Center for Life Sciences, Skolkovo Institute of Science and Technology, Moscow 143026, Russia.
Center for Precision Genome Editing and Genetic Technologies for Biomedicine, Institute of Gene Biology, Russian Academy of Sciences, Moscow 119334, Russia.
Nucleic Acids Res. 2022 Jan 25;50(2):e11. doi: 10.1093/nar/gkab1065.
The choice of guide RNA (gRNA) for CRISPR-based gene targeting is an essential step in gene editing applications, but the prediction of gRNA specificity remains challenging. Lack of transparency and focus on point estimates of efficiency disregarding the information on possible error sources in the model limit the power of existing Deep Learning-based methods. To overcome these problems, we present a new approach, a hybrid of Capsule Networks and Gaussian Processes. Our method predicts the cleavage efficiency of a gRNA with a corresponding confidence interval, which allows the user to incorporate information regarding possible model errors into the experimental design. We provide the first utilization of uncertainty estimation in computational gRNA design, which is a critical step toward accurate decision-making for future CRISPR applications. The proposed solution demonstrates acceptable confidence intervals for most test sets and shows regression quality similar to existing models. We introduce a set of criteria for gRNA selection based on off-target cleavage efficiency and its variance and present a collection of pre-computed gRNAs for human chromosome 22. Using Neural Network Interpretation methods, we show that our model rediscovers an established biological factor underlying cleavage efficiency, the importance of the seed region in gRNA.

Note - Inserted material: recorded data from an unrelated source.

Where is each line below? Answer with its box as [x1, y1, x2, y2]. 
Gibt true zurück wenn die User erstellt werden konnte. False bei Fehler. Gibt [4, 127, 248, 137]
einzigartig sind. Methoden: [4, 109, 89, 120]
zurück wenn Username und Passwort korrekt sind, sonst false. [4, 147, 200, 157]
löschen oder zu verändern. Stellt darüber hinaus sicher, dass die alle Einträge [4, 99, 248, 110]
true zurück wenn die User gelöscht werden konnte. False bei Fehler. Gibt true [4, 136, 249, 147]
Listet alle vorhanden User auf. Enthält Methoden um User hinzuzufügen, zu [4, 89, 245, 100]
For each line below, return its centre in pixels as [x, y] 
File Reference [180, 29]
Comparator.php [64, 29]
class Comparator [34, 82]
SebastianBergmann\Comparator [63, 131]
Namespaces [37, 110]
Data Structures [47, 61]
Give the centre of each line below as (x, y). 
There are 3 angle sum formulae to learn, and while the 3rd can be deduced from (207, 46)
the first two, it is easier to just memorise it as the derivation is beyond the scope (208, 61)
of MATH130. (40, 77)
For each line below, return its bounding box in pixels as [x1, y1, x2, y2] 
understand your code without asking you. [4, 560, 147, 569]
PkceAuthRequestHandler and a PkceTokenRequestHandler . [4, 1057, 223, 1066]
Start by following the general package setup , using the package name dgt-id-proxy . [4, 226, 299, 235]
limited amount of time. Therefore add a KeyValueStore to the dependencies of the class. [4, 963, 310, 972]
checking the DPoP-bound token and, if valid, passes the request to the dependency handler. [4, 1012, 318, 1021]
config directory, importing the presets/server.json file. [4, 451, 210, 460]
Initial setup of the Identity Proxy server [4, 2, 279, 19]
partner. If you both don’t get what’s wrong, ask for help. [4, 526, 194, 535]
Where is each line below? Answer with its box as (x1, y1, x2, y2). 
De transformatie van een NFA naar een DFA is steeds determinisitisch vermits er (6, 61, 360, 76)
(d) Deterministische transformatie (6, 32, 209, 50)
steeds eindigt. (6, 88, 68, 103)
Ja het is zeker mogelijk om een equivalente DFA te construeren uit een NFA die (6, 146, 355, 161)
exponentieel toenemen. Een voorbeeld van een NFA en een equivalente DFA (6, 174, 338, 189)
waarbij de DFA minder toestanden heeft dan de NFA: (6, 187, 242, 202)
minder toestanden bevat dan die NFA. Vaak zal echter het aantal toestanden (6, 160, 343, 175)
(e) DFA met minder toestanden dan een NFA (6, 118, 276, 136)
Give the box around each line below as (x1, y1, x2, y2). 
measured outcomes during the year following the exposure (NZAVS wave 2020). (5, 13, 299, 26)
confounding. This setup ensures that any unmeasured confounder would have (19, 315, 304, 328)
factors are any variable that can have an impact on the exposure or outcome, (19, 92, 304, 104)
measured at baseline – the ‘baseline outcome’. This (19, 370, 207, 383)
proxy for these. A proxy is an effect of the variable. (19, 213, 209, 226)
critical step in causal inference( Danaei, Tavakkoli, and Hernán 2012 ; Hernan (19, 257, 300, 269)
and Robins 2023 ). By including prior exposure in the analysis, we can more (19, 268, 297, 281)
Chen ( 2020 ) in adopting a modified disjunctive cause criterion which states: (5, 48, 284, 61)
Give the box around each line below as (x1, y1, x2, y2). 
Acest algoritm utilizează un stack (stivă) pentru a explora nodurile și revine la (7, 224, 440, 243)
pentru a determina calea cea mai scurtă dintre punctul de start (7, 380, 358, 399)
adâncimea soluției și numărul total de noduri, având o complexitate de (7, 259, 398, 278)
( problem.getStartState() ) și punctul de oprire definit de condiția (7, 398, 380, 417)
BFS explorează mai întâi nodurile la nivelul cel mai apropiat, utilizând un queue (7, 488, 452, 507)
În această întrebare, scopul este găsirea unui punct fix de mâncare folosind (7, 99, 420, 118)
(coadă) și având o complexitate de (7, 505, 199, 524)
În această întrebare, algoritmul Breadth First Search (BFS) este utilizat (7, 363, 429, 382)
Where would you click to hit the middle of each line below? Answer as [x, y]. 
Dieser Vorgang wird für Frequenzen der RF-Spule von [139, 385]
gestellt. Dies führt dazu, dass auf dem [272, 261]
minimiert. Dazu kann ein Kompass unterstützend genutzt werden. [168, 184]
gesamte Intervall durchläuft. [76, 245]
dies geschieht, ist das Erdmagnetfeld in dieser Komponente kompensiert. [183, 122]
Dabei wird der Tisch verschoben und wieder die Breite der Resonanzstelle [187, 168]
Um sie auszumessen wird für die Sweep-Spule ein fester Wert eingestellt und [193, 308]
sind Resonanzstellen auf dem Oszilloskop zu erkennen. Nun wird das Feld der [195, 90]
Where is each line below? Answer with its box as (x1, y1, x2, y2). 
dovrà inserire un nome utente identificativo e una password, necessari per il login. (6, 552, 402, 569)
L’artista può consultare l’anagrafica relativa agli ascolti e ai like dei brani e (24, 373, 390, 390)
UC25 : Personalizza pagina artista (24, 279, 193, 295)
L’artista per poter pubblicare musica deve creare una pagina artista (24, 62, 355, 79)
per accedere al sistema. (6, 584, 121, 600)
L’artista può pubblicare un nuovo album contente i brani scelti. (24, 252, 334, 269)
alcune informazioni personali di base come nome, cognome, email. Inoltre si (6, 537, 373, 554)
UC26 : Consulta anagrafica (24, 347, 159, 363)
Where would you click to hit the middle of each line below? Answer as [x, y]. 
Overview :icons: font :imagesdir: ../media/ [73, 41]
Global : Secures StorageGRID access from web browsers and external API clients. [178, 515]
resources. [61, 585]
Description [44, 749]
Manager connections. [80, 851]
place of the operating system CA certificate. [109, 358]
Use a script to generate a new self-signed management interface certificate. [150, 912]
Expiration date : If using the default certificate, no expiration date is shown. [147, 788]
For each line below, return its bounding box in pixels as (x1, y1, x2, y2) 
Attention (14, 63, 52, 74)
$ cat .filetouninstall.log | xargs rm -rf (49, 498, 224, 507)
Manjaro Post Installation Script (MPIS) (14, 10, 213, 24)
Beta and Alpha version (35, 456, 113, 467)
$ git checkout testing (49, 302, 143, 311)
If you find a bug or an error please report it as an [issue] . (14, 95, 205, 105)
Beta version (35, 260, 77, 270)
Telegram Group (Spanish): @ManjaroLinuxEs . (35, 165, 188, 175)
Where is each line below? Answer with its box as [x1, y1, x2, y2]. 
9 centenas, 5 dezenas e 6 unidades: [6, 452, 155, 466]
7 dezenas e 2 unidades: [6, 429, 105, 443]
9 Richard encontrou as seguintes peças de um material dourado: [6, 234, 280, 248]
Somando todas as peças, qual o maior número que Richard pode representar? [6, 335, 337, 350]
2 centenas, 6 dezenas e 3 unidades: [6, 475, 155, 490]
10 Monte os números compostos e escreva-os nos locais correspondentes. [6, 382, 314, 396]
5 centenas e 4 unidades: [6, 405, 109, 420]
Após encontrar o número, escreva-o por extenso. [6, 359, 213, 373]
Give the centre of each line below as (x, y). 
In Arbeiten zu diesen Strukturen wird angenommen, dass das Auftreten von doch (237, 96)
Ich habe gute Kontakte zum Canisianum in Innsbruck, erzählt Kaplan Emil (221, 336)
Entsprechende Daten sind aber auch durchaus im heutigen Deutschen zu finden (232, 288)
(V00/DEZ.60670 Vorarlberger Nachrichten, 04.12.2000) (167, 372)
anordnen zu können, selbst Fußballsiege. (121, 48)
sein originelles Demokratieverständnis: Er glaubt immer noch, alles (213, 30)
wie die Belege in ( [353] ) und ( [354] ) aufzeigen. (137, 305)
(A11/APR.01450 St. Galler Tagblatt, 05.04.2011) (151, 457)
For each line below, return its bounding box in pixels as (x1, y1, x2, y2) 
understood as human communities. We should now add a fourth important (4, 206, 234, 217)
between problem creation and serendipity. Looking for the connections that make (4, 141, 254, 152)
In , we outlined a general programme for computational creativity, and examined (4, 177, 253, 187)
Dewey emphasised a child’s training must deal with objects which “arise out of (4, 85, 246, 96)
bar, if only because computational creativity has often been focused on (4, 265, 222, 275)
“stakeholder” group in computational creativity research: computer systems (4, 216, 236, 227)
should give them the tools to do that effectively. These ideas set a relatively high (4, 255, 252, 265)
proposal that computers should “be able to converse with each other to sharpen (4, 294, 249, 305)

用于基于 CRISPR 的基因靶向的向导 RNA(gRNA)的选择是基因编辑应用中的一个重要步骤,但 gRNA 特异性的预测仍然具有挑战性。缺乏透明度和对效率的点估计的关注,而忽略了模型中可能的误差源的信息,限制了现有基于深度学习的方法的能力。为了克服这些问题,我们提出了一种新的方法,即胶囊网络和高斯过程的混合。我们的方法预测 gRNA 的切割效率及其相应的置信区间,这允许用户将有关可能的模型误差的信息纳入实验设计中。我们首次在计算 gRNA 设计中利用不确定性估计,这是实现未来 CRISPR 应用中准确决策的关键步骤。所提出的解决方案在大多数测试集中表现出可接受的置信区间,并显示出与现有模型相似的回归质量。我们提出了基于脱靶切割效率及其方差的 gRNA 选择标准,并为人类 22 号染色体提供了一组预先计算的 gRNA。使用神经网络解释方法,我们表明我们的模型重新发现了切割效率的一个已建立的生物学因素,即 gRNA 中种子区域的重要性。